__Aim of the exercise__
Should a line below contain the word "nmap", report it.

-------- Records supplied --------

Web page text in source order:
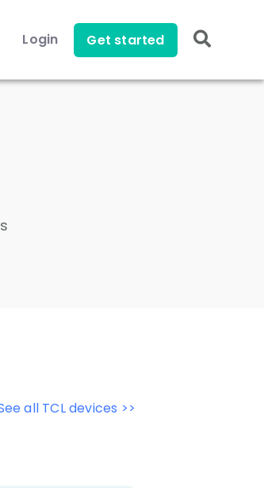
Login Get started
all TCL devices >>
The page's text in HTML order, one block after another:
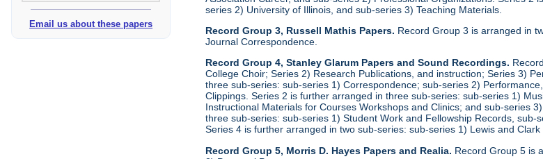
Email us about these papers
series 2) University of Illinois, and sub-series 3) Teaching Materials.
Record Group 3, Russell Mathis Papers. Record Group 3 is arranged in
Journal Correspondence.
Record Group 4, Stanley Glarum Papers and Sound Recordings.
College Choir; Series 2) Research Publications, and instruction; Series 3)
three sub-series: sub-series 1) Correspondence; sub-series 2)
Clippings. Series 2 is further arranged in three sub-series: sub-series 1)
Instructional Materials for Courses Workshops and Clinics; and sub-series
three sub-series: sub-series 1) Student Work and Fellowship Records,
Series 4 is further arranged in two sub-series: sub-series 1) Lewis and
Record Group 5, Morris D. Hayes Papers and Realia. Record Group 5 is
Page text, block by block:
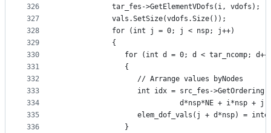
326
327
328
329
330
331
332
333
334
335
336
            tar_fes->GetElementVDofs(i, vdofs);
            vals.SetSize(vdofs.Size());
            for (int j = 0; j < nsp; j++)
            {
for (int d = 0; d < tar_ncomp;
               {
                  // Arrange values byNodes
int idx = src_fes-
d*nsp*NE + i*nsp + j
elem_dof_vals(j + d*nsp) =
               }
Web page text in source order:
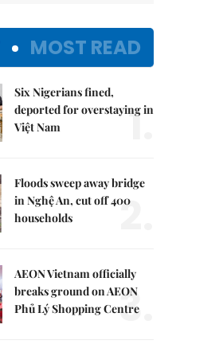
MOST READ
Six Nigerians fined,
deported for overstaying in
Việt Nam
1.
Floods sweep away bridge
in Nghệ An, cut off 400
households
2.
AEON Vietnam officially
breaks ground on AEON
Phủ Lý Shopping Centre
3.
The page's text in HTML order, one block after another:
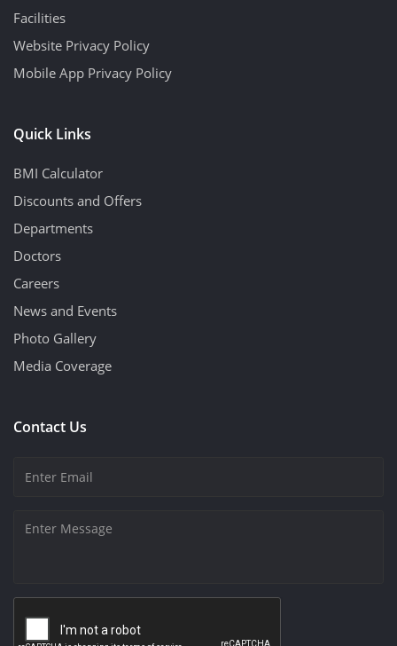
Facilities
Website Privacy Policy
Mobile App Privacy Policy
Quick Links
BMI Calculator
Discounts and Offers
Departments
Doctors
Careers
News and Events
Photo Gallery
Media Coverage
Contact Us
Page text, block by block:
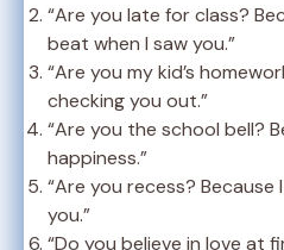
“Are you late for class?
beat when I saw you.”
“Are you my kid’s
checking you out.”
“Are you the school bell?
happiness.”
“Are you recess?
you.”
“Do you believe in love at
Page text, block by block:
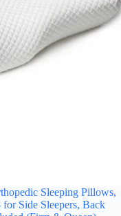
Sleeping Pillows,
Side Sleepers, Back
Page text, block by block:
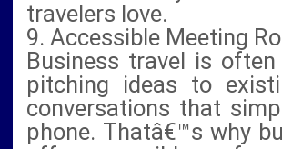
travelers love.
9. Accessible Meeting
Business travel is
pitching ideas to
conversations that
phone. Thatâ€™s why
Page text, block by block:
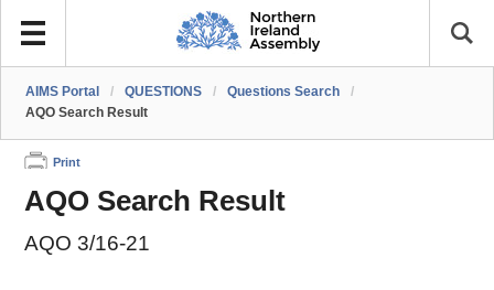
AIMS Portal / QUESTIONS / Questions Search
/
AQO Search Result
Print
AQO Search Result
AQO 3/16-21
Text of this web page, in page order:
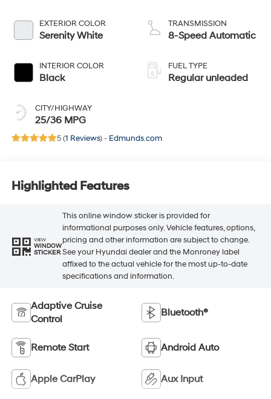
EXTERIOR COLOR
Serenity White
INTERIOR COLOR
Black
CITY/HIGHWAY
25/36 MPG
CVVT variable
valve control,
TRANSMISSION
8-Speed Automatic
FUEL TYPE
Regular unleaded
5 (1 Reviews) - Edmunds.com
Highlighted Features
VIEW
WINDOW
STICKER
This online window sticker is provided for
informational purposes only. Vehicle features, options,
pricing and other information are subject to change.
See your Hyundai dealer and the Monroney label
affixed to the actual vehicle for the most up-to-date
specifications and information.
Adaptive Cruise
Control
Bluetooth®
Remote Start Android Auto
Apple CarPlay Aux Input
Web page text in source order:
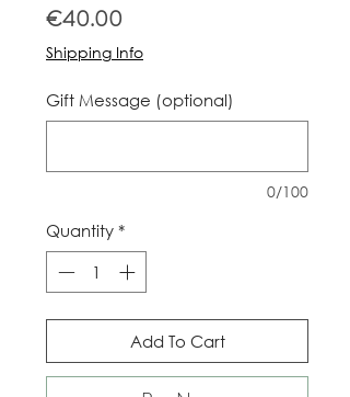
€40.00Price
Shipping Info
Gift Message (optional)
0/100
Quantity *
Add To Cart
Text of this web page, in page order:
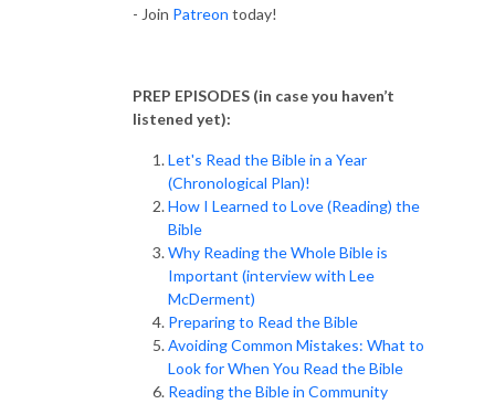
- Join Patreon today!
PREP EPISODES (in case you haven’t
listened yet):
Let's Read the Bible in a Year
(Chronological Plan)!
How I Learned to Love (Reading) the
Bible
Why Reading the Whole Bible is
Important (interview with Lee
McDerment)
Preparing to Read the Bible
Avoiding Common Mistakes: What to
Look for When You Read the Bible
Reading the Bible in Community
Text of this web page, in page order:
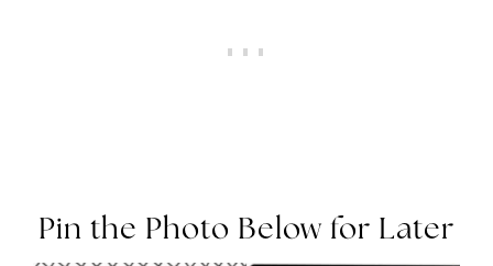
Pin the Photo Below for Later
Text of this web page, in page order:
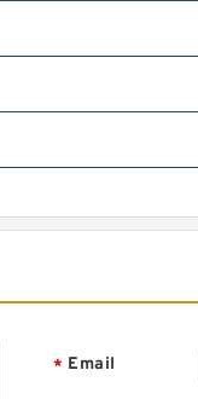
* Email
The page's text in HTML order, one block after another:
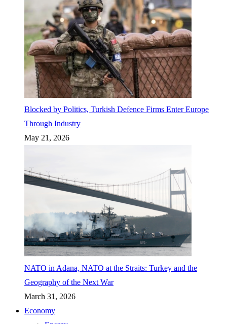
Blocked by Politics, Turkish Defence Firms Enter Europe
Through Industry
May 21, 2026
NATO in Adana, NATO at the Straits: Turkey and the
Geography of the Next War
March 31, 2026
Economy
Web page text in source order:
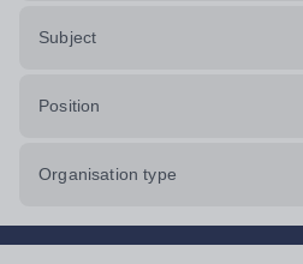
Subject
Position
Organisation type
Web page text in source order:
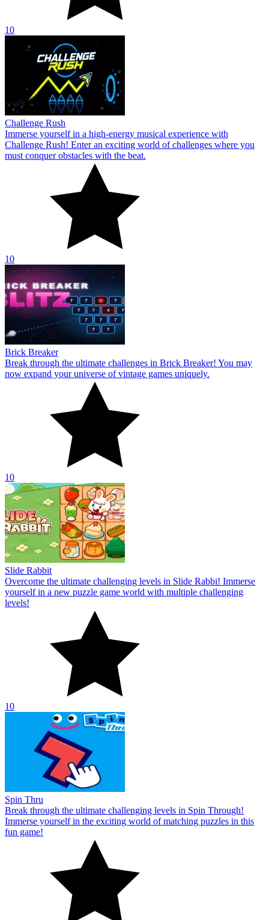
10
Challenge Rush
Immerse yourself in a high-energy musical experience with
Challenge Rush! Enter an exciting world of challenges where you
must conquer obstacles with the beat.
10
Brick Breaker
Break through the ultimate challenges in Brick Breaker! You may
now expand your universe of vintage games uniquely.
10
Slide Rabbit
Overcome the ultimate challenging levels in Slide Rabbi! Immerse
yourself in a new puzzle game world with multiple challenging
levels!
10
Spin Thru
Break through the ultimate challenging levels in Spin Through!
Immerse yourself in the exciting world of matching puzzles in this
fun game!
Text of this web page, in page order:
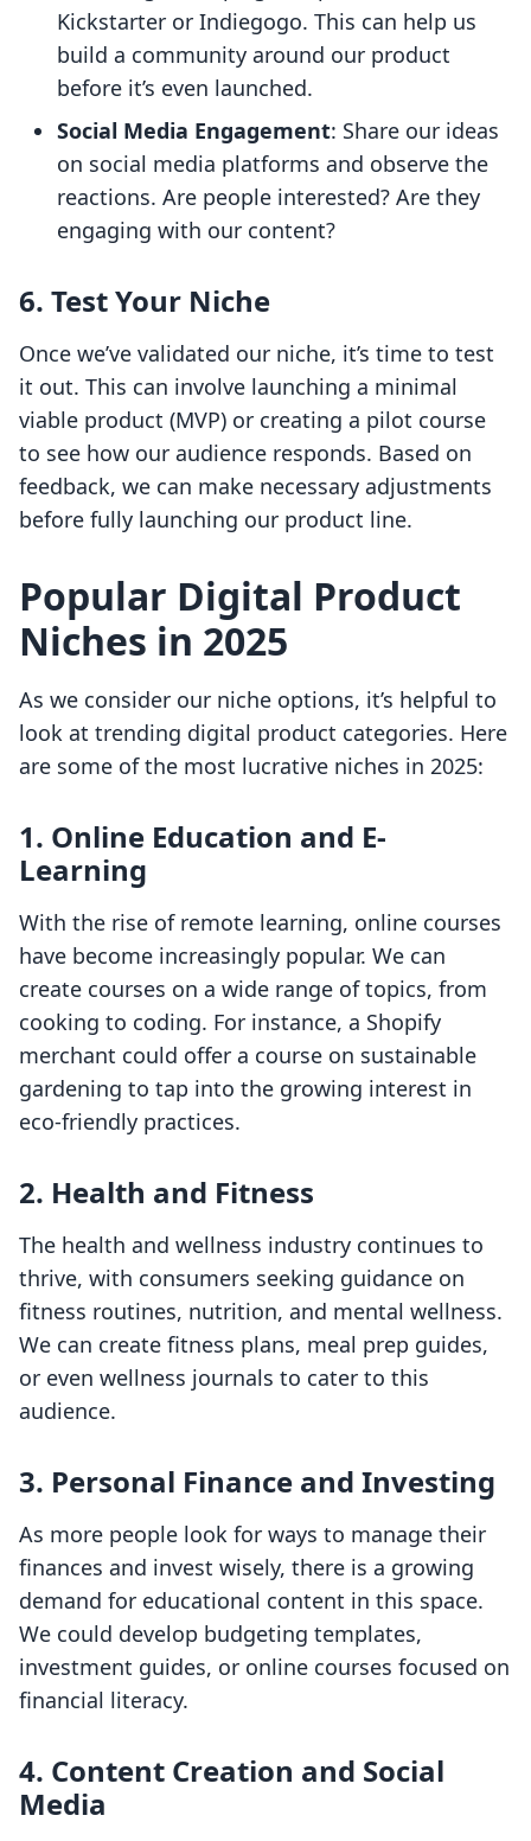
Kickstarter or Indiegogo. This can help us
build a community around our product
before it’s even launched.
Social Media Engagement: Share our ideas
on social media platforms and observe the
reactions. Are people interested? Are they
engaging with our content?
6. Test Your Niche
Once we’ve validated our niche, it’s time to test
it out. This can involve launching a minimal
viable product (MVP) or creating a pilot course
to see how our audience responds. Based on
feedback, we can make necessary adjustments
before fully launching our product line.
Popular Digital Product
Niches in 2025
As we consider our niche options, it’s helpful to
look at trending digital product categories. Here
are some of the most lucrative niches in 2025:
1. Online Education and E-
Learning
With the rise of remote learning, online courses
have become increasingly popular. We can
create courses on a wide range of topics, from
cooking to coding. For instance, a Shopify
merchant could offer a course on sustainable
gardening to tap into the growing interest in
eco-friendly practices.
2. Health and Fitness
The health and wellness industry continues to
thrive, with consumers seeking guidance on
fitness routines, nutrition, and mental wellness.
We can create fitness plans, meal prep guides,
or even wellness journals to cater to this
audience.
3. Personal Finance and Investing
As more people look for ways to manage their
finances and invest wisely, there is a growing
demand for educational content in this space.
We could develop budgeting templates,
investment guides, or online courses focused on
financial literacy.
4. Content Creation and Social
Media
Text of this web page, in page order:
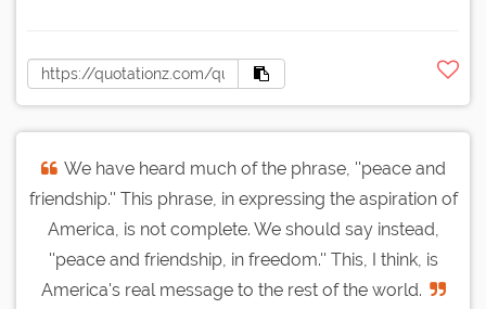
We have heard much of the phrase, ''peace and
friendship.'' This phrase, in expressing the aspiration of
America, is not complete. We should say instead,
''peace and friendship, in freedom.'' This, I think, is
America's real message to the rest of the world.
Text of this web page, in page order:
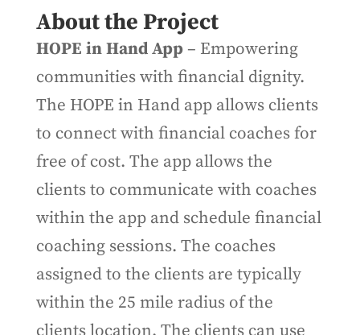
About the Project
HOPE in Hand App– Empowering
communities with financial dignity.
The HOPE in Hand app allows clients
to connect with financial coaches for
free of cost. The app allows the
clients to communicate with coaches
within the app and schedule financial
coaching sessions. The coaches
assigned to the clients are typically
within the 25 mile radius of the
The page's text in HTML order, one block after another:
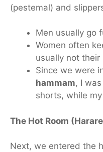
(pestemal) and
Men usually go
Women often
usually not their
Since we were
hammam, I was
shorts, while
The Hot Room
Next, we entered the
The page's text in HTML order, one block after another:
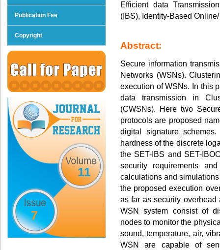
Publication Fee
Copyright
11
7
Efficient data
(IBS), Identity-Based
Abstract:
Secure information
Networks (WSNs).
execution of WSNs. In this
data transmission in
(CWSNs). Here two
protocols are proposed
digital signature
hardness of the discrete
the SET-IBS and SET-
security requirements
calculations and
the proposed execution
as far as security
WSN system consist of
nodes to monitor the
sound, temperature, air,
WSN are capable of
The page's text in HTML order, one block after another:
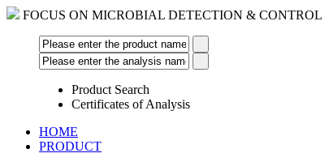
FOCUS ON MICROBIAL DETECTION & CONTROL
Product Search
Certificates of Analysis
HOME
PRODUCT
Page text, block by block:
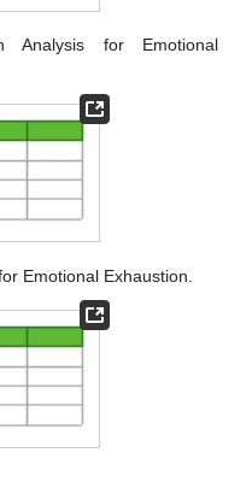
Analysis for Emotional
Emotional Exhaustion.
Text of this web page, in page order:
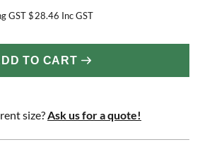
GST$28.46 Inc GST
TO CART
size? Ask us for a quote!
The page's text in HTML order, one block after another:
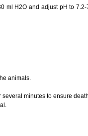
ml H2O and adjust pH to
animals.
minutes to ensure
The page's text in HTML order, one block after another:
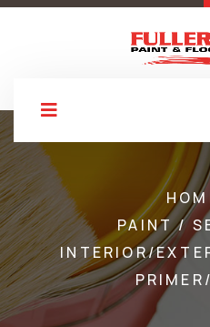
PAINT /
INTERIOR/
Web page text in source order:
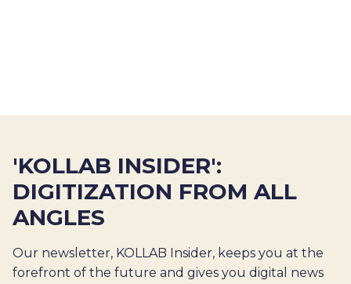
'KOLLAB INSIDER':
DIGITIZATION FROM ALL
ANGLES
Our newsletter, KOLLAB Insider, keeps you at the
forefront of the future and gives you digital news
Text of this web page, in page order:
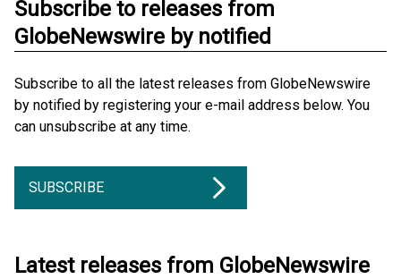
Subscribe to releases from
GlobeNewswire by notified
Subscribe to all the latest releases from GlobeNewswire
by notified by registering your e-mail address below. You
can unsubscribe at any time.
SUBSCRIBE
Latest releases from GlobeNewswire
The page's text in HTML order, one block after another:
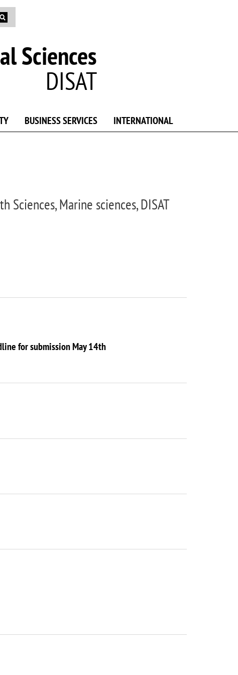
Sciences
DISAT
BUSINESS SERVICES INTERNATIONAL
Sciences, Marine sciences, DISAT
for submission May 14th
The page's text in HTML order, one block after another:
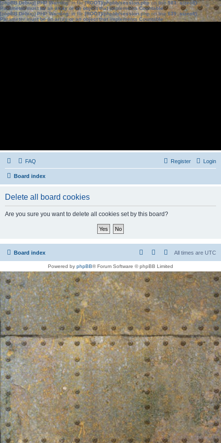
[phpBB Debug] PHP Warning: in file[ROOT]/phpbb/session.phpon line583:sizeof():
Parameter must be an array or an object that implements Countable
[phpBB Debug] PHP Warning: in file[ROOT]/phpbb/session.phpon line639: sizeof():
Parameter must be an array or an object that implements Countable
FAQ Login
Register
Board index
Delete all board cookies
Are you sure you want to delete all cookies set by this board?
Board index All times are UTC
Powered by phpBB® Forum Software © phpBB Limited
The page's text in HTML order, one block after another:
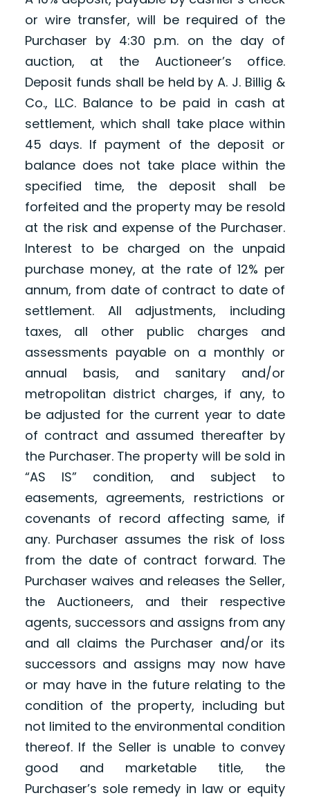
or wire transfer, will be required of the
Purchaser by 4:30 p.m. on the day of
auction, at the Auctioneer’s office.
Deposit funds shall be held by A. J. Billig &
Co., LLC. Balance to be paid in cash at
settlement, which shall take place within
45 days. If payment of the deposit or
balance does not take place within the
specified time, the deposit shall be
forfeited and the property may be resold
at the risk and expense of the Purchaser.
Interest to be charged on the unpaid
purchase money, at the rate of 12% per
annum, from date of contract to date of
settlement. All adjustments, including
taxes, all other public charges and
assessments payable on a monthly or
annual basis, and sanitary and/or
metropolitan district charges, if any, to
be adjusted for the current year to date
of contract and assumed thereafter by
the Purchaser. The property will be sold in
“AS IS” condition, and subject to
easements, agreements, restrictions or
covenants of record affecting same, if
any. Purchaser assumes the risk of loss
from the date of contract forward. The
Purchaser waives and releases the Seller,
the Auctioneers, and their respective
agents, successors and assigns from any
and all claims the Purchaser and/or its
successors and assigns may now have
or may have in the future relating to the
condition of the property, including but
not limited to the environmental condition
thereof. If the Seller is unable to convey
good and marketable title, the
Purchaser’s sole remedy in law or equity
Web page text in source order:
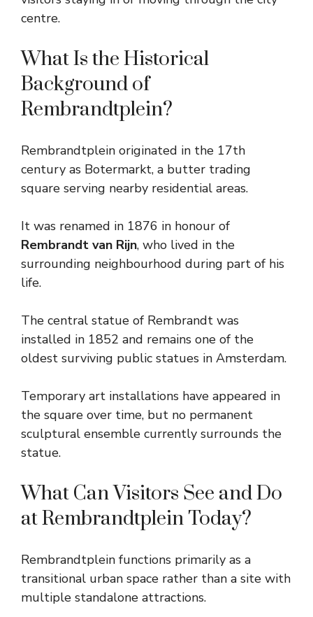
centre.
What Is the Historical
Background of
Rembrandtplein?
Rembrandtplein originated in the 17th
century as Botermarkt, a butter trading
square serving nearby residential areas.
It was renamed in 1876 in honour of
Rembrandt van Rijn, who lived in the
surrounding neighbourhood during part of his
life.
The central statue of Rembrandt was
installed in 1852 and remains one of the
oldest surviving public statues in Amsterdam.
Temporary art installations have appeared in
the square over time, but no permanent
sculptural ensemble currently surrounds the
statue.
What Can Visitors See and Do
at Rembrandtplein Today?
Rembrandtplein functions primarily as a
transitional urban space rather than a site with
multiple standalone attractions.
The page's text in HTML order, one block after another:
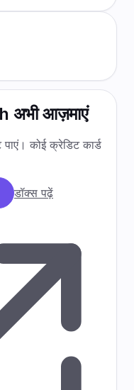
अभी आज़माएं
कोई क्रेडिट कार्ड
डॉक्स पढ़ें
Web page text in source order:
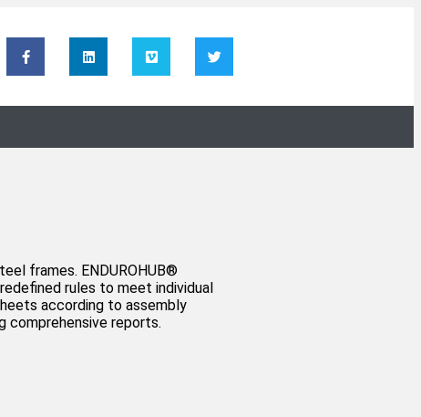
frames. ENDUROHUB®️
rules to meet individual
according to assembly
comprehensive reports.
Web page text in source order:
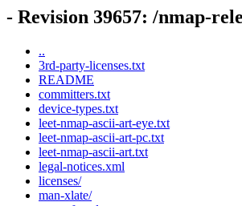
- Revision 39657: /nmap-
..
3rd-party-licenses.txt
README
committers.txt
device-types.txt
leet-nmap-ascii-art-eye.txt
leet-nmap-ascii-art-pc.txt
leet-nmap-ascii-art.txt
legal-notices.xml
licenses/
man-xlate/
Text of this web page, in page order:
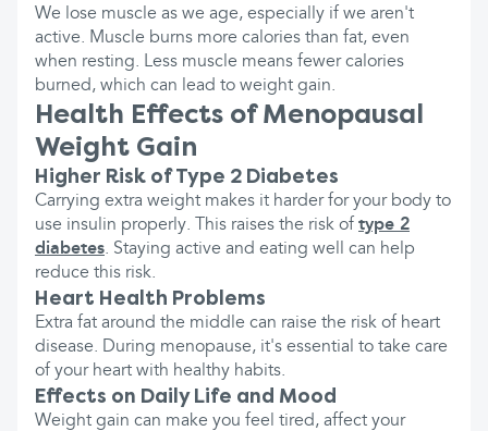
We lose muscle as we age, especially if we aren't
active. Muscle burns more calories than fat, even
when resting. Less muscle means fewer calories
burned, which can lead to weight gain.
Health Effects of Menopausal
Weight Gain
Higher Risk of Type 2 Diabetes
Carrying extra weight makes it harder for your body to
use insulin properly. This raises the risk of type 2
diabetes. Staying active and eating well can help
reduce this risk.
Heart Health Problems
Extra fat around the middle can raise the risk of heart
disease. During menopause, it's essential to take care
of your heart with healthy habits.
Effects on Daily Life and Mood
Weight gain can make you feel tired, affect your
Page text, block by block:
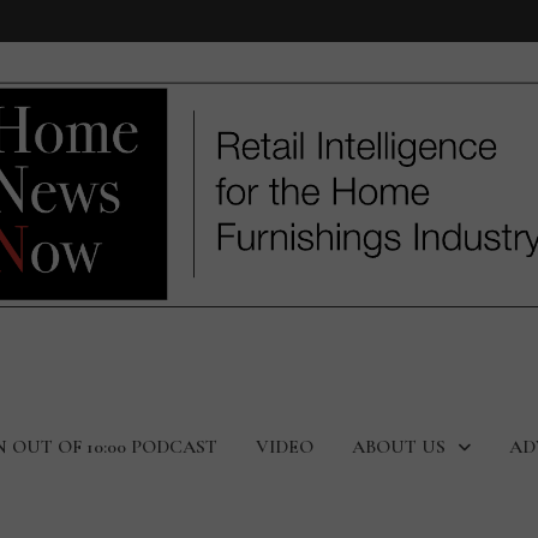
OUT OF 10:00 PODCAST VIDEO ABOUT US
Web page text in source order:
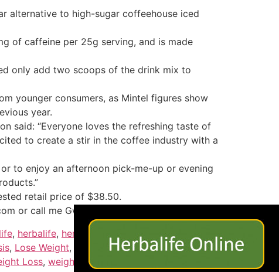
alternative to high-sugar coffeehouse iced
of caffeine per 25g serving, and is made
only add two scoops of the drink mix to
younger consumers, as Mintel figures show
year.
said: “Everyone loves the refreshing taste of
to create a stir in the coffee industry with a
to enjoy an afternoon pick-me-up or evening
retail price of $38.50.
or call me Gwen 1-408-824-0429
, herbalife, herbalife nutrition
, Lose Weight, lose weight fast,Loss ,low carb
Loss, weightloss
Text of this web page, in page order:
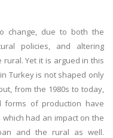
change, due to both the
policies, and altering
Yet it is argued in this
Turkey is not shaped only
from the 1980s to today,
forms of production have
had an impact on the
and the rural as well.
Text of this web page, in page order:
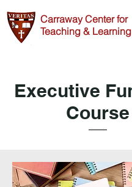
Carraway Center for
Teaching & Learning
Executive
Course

--------

__Answer to this exercise__
- Revision 39657: /nmap-
leet-nmap-ascii-art-eye.txt
leet-nmap-ascii-art-pc.txt
leet-nmap-ascii-art.txt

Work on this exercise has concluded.